INSTRUCTIONS TO FOLLOW: Text only, exactly as given: reproduce the entries below without their pictures.

Recorded data:
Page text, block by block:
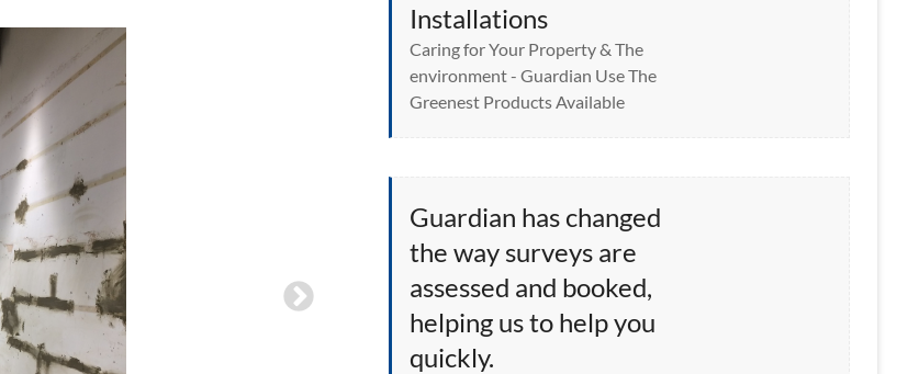
Installations
Caring for Your Property & The
environment - Guardian Use The
Greenest Products Available
Guardian has changed
the way surveys are
assessed and booked,
helping us to help you
quickly.
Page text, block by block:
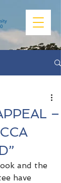
–
and the
have
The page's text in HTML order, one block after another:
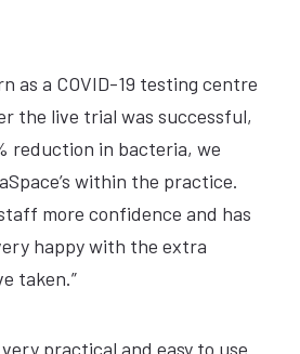
as a COVID-19 testing centre
the live trial was successful,
reduction in bacteria, we
within the practice.
more confidence and has
happy with the extra
taken.”
practical and easy to use.
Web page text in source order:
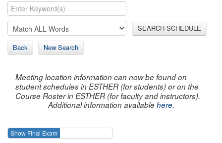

ANSWER BELOW:
Page text, block by block:
Installations
Caring for Your Property & The
environment - Guardian Use The
Greenest Products Available
Guardian has changed
the way surveys are
assessed and booked,
helping us to help you
quickly.
Page text, block by block:
–
and the
have
The page's text in HTML order, one block after another:
as a COVID-19 testing centre
the live trial was successful,
reduction in bacteria, we
within the practice.
more confidence and has
happy with the extra
taken.”
practical and easy to use.
Web page text in source order:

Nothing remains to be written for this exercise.